The operation unit 220 accepts a manual operation in which an external force is applied to an object displayed on the screen of the display unit 250. The operation unit 220 is, for example, a force sense device (force tactile sense device). The operation unit 220 may cause the user to act on the reaction force of the object subjected to the action of the external force in the virtual space as a physical reaction force. As a result, the operation unit 220 can give the user a tactile sensation of an affected part such as an organ.

The selection unit 230 records each external force acting on the sphere based on the correspondence between the external force acting on the object displayed on the screen of the display unit 250 and the external force acting on the sphere in the image deriving device 10. From the set of map-converted images, a plurality of map-converted images to be reproduced as a three-dimensional image are selected using computer graphics.

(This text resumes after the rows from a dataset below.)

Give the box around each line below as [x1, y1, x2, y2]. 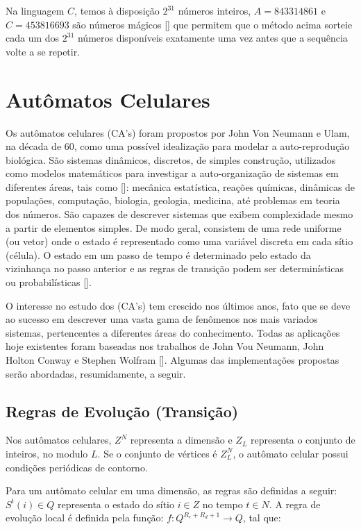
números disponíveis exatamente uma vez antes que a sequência [77, 31, 348, 45]
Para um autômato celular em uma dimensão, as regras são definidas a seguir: [6, 483, 337, 498]
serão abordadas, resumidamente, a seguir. [6, 366, 186, 380]
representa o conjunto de [251, 433, 355, 447]
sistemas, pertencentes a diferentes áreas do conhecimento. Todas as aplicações [6, 325, 340, 339]
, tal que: [242, 510, 281, 525]
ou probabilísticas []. [6, 275, 92, 289]
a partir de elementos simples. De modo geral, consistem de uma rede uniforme [6, 220, 342, 235]
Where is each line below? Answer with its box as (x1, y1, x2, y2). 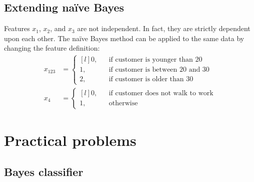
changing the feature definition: (4, 43, 100, 53)
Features (4, 23, 30, 34)
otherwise (108, 100, 138, 107)
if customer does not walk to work (108, 90, 213, 97)
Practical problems (4, 129, 136, 150)
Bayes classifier (4, 164, 83, 179)
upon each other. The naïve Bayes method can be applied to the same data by (4, 33, 244, 43)
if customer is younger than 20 (108, 56, 202, 64)
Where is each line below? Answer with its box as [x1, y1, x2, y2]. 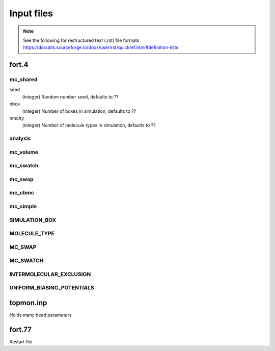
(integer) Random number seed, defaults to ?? [22, 93, 119, 99]
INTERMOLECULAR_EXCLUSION [9, 270, 91, 278]
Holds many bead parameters [9, 312, 72, 318]
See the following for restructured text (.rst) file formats [23, 37, 140, 43]
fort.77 [9, 325, 32, 334]
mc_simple [9, 203, 37, 210]
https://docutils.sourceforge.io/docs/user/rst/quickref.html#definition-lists [23, 44, 178, 51]
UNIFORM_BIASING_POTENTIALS [9, 284, 94, 291]
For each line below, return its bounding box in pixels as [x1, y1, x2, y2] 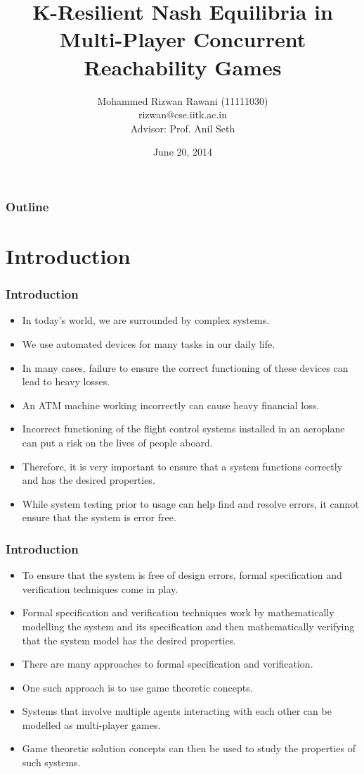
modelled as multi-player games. [22, 717, 161, 732]
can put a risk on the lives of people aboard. [22, 435, 213, 449]
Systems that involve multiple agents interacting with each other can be [22, 704, 332, 718]
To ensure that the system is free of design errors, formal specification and [22, 568, 342, 582]
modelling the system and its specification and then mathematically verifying [22, 618, 355, 633]
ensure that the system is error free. [22, 510, 176, 525]
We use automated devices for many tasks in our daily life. [22, 336, 275, 351]
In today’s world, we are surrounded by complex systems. [22, 313, 270, 327]
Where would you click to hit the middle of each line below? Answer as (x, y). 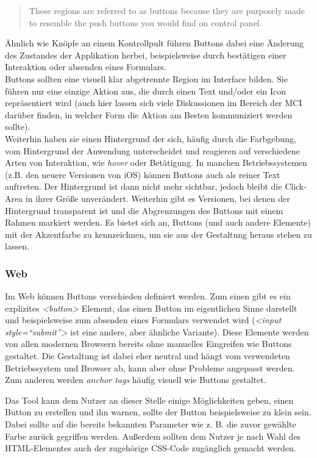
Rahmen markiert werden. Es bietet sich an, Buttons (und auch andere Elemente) (158, 222)
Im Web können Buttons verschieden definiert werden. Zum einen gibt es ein (148, 296)
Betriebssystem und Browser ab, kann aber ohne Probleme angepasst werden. (150, 367)
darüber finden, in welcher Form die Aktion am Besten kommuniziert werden (149, 114)
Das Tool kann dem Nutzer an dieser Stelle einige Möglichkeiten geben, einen (149, 400)
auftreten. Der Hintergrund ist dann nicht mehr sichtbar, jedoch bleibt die (144, 186)
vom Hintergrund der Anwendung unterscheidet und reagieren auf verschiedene (152, 150)
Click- (296, 186)

For example, the selection unit 230 selects an external force equal to the external force acting on the object from the patterns of the external force acting on the sphere. Based on the result of this selection, the selection unit 230 selects a plurality of mapping conversion images associated with the external force acting on the object from the set of mapping conversion images recorded in the second storage unit 210. select. The selection unit 230 may be remotely controlled by the derivation unit 100.

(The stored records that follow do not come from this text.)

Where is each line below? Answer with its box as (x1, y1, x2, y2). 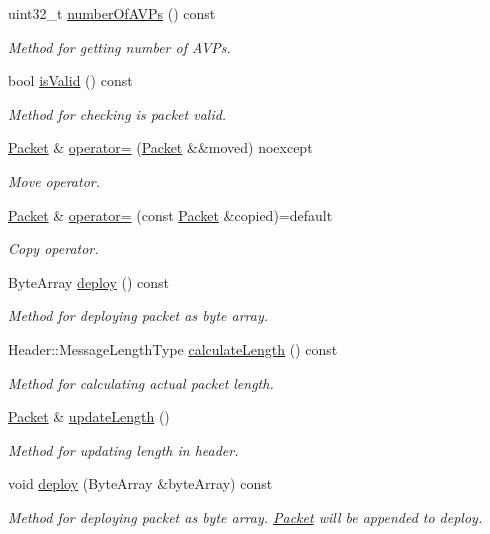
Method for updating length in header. (8, 439, 239, 460)
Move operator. (8, 170, 100, 191)
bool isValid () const (8, 70, 133, 91)
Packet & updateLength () (8, 406, 170, 427)
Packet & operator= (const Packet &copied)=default (8, 204, 333, 225)
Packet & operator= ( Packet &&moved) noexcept (8, 137, 313, 158)
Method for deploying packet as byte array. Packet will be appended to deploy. (8, 506, 483, 527)
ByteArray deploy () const (8, 271, 169, 292)
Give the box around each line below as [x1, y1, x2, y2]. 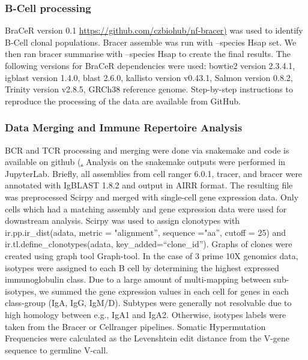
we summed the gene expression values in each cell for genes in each [39, 284, 289, 297]
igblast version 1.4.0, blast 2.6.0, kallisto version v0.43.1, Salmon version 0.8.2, [5, 71, 293, 83]
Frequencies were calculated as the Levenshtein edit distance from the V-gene [5, 332, 290, 344]
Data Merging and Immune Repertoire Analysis [5, 120, 243, 135]
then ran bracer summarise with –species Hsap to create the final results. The [5, 47, 291, 60]
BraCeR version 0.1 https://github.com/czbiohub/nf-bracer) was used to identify [5, 24, 303, 37]
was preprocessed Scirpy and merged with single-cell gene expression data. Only [5, 190, 299, 203]
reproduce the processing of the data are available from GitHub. [5, 94, 241, 107]

The image reproduction unit 240 uses computer graphics to convert a plurality of selected mapping conversion images into three-dimensional images using the first slice (sq plane) and the second slice (r plane) that intersect each other. Reproduce. The image reproduction unit 240 displays the reproduced plurality of map-converted images on the screen of the display unit 250 as the shape of the object (deformation object) deformed by the action of an external force corresponding to the manual operation. On this screen, the surgical instrument moves according to the movement of the hand of an operator such as a doctor who operates the operation unit 220. The display unit 250 displays the reproduced plurality of map-converted images on the screen of the display unit 250 as the shape of the object deformed by the action of the external force of the surgical instrument moved in response to the manual operation. The reaction force of the external force applied to the deformable object by the operation by the operator is returned to the operator from the deformable object displayed on the screen through the operation unit 220.

Next, a method of deriving the map-converted image will be described.
FIG. 2 is a diagram showing an example of an ellipse 300 as a mapping conversion image showing the outline of an object. The map-converted image includes a first region 310 (i = 1), a second region 320 (i = 2), a third region 330 (i = 3), and a fourth region 340 (i = 4). A fifth region 350 (j = 1) and a sixth region 360 (j = 2) are defined.

The first region 310 is a region of the first quadrant in the map conversion image. The second region 320 is a region of the second quadrant in the map conversion image. The third region 330 is a region of the third quadrant in the map conversion image. The fourth region 340 is a region of the fourth quadrant in the map conversion image. The fifth region 350 is a region of the first quadrant and the fourth quadrant in the map conversion image. The sixth region 360 is a region of the second quadrant and the third quadrant in the map conversion image. In addition, each region may be further subdivided.

FIG. 3 is a diagram showing each example of the ellipse 300 after deformation or movement. The derivation unit 100 performs a Zhukovskiy transformation on the ellipse 300 for each external force acting on the sphere. That is, the derivation unit 100 changes each parameter of the superellipse function for each external force acting on the sphere to deform or move the ellipse 300. The derivation unit 100 derives the deformed or moved ellipse 300 as a mapping conversion image. The function "Vi" that expresses the deformed or moved ellipse (result of deformation using the hyperelliptic function) is expressed by the equation (1).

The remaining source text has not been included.